Thirdly, the foundation for ESG investment research. Fund managers should improve information systems and ESG data capabilities, build an ESG evaluation system that integrates ESG assessment with risk management and investment decision-making, and build professional teams to carry out continuous ESG research, deeply understand the relationship between ESG and stock valuation, credit risk, etc. In particular, there is a need to strengthen in-depth research on climate change risk assessment at the portfolio level, deepen the understanding of risks and opportunities in investment management, and explore market opportunities under the scenario of green and low-carbon industry transformation.

“Persisting in doing what is right in the long term”, and contribute to the sustainable development of society and industry

Yinhua has always adhered to the philosophy of "persisting in doing what is right in the long term," integrating the concepts of long-term and value investing throughout the investment and research processes and objectives. The firm is committed not only to generating high-quality performance returns for its holders but also to creating value for society.

Yinhua has been actively practicing its corporate social responsibility, and relying on the advantages of the financial industry, it has carried out actions at various areas such as carbon neutrality, disaster relief, rural revitalization, education, and poverty alleviation, to uphold the social responsibility and public welfare of a financial enterprise.

In 2021 and 2022, in response to the national "30-60" climate strategies, Yinhua took the lead in conducting greenhouse gas accounting and carbon neutrality certification for Scope 1, Scope 2, and part of its Scope 3 emissions.
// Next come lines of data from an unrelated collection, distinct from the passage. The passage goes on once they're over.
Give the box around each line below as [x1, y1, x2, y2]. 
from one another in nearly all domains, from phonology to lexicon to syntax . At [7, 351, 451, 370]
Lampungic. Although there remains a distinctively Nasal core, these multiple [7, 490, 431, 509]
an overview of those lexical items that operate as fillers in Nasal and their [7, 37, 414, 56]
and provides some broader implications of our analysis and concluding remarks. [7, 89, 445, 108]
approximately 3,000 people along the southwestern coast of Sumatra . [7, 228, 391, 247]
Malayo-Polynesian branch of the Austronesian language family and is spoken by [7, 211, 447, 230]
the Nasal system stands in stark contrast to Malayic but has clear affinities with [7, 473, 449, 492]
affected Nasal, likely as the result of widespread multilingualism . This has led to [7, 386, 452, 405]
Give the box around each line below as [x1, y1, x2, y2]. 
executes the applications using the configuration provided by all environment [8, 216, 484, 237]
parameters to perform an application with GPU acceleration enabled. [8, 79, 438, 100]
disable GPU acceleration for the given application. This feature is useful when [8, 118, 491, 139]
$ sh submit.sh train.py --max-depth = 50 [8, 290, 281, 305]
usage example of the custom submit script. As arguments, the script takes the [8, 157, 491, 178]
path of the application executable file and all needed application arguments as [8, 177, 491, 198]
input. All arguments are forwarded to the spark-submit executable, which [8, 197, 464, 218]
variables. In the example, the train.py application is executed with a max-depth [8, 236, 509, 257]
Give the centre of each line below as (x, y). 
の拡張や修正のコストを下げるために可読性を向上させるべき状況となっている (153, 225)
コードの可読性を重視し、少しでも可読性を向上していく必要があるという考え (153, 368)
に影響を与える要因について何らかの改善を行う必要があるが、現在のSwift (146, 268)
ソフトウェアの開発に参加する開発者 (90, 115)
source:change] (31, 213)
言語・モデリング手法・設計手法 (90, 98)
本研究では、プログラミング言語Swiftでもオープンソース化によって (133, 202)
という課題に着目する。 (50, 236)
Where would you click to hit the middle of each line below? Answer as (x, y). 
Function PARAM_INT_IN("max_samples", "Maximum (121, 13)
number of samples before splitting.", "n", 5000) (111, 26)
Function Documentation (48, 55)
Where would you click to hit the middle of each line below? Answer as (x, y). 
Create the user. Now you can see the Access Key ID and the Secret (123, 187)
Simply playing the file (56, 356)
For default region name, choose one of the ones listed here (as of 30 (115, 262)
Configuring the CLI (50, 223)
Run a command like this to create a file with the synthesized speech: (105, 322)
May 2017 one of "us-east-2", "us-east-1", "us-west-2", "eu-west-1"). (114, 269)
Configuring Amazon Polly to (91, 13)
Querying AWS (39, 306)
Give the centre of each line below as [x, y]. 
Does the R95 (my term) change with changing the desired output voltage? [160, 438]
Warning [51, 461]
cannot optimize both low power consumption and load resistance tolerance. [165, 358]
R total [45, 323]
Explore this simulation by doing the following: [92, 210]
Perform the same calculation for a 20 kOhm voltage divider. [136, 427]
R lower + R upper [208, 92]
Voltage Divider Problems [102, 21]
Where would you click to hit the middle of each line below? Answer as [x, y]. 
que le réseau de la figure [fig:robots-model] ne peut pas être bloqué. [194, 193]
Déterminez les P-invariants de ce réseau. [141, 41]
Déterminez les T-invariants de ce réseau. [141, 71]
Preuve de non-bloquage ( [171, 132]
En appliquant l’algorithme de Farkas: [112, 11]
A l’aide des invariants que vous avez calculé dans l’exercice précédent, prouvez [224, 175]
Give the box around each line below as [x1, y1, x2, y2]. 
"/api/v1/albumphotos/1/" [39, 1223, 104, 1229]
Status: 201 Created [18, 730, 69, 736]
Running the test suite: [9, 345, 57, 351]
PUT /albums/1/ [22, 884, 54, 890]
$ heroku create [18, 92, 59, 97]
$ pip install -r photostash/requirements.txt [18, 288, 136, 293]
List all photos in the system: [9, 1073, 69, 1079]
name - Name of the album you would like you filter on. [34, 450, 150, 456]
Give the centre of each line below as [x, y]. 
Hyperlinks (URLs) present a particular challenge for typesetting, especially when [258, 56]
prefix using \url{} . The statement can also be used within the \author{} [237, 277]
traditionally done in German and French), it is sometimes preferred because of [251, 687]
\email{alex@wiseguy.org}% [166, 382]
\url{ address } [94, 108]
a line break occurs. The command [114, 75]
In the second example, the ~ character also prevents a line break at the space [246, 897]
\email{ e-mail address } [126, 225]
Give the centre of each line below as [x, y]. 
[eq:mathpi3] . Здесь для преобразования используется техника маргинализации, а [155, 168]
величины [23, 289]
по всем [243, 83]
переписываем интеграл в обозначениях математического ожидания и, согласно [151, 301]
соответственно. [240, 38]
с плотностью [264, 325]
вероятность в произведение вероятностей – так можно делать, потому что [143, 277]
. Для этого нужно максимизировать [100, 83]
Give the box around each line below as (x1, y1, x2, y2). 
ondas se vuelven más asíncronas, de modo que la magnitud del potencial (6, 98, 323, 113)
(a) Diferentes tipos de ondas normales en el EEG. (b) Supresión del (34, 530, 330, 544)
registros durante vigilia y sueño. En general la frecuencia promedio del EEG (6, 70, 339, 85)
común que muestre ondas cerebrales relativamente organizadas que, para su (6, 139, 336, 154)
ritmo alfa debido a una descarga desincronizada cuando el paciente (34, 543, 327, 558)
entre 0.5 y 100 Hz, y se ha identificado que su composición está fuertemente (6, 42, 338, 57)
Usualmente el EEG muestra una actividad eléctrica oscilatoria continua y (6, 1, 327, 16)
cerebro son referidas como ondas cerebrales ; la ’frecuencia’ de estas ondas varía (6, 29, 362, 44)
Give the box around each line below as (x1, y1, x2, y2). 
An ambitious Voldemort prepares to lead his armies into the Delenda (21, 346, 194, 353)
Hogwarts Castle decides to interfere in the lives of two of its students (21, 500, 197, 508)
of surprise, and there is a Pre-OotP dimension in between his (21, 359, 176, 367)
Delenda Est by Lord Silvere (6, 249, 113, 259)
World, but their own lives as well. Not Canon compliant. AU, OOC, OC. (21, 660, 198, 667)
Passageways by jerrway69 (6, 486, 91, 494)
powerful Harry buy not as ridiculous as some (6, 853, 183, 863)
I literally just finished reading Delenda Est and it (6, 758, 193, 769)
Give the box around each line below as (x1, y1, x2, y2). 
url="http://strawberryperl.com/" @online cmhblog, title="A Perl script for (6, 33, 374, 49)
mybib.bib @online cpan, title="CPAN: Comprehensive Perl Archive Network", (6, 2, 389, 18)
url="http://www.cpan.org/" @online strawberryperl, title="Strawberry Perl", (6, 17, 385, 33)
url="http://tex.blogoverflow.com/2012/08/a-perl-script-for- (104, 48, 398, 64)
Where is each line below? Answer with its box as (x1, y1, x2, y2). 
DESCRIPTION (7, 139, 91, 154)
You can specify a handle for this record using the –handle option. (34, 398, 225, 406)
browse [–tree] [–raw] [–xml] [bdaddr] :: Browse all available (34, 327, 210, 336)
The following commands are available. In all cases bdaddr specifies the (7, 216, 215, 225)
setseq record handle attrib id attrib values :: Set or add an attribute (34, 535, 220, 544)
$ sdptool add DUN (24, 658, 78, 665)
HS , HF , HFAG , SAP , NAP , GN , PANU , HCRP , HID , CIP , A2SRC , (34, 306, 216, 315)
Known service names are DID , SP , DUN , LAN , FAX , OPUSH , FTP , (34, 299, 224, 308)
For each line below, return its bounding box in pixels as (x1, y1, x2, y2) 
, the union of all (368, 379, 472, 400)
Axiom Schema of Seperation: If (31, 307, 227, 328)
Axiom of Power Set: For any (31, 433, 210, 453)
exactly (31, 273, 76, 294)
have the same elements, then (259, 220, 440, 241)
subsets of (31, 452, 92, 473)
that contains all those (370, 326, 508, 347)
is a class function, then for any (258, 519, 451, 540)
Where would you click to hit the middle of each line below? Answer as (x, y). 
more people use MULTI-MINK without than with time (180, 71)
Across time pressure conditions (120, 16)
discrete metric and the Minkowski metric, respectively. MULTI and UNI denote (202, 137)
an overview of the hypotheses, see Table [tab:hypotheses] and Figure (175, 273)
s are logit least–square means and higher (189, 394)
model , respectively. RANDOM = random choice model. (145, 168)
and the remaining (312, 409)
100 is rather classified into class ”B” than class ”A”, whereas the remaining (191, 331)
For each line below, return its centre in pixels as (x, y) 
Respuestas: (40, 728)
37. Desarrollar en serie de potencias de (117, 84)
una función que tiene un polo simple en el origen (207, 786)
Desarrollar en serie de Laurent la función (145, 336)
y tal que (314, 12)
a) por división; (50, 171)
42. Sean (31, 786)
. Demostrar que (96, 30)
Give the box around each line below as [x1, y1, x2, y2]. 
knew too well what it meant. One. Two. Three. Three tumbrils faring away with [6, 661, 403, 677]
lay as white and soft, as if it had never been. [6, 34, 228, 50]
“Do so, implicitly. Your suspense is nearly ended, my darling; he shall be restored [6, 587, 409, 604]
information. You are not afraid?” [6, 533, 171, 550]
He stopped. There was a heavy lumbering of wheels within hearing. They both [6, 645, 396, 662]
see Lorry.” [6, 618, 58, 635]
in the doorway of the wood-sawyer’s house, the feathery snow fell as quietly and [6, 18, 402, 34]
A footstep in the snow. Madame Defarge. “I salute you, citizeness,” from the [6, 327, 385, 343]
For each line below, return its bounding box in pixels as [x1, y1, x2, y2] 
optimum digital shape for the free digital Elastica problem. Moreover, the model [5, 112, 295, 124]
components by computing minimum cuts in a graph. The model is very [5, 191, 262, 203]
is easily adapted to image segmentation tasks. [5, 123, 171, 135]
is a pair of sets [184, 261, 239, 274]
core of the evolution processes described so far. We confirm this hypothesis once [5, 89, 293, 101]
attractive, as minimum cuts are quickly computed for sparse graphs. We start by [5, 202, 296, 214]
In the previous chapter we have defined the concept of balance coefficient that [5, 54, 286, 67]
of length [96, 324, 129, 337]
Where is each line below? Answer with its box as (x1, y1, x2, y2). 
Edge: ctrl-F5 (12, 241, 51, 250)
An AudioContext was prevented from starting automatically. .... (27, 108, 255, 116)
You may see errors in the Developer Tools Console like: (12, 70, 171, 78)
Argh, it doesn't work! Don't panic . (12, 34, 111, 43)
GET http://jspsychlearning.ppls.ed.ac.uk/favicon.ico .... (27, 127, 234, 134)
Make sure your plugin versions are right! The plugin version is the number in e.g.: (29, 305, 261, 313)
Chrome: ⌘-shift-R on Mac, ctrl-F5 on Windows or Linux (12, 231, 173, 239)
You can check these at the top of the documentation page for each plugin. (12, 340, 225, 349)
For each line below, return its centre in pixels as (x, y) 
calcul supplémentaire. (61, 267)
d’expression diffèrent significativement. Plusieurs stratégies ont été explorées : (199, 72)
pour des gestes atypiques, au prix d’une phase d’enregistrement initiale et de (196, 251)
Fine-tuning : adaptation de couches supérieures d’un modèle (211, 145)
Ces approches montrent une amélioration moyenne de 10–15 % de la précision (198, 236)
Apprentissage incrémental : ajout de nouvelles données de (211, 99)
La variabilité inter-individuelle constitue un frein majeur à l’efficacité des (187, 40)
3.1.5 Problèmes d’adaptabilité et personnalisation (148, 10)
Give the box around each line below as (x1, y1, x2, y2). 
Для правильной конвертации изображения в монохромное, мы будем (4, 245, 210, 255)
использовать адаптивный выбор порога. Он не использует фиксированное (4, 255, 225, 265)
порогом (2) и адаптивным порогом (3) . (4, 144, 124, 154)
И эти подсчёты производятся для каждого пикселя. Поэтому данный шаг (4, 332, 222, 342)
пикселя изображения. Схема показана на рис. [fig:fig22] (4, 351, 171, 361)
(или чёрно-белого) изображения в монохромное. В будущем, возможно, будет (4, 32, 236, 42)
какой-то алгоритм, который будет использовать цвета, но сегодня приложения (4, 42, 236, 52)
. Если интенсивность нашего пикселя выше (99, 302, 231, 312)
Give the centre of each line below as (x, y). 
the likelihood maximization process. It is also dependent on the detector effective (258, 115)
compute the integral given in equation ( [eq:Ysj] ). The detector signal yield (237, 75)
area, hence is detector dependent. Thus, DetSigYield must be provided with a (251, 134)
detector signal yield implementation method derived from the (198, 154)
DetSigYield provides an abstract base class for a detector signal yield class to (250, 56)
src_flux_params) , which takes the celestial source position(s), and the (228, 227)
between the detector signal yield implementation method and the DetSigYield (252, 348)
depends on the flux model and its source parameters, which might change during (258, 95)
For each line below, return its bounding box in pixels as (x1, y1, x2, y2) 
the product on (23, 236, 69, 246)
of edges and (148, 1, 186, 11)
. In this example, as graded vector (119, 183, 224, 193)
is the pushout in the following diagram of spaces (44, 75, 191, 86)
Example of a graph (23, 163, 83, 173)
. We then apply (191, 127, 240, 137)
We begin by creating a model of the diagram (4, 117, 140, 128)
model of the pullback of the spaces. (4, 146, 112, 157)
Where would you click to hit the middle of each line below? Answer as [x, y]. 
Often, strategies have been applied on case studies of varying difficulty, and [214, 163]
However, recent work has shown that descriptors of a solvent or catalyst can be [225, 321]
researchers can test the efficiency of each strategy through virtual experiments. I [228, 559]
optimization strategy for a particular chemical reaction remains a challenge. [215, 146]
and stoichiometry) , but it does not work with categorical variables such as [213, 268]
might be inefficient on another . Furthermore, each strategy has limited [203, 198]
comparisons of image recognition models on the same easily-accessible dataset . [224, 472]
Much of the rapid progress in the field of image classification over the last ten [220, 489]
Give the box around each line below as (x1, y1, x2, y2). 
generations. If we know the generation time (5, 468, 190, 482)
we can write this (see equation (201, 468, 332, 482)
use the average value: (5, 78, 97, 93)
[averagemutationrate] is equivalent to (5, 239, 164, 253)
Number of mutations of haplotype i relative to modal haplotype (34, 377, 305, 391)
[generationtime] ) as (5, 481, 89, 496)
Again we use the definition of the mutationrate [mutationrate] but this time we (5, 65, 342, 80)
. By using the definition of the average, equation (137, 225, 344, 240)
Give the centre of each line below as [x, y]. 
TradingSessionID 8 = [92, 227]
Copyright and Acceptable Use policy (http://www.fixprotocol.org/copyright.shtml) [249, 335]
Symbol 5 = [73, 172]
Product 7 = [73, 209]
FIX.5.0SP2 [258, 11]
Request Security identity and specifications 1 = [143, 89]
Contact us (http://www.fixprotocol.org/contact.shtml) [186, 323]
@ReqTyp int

Over the years, Yinhua has also continued to make donations for desertification control through the Yinhua Public Welfare Foundation, organizing employees to physically participate in tree planting and desertification treatment, steadfastly supporting the public welfare desertification control projects in Ejina Banner, Inner Mongolia, and making substantial contributions in the fields of rural revitalization, basic education, natural disaster relief, accident disaster assistance, and epidemic prevention and control. In 2021, the total amount of donations exceeded 5.8 million RMB.

In the field of ESG investing, as a signatory of the United Nations-supported Principles for Responsible Investment (PRI), a supporter of the Task Force on Climate-related Financial Disclosures (TCFD), and an executive member of the Caixin China ESG30 Forum, Yinhua actively promotes the integration of ESG factors into the company's investment research framework, decision-making processes, and fund product design, ensuring that ESG research is a part of the entire stock research process. At the individual stock level, Yinhua has incorporated ESG research as one of the nine factors in its stock analysis framework. Yinhua has also actively developed ESG-themed products, such as Yinhua CSI ESG Leaders, Yinhua CSI Mainland Low Carbon Economy Theme ETF, Yinhua Green Low Carbon Bond Fund, and manages ESG mandates for separately managed accounts. Furthermore, Yinhua actively participates in communication with peers in industry, promptly summarizing and sharing best practices in the ESG field, helping the industry to establish and improve processes related to ESG investment management, and collaborates with peers to promote green and transitional finance, thereby empowering the high-quality development of the real economy.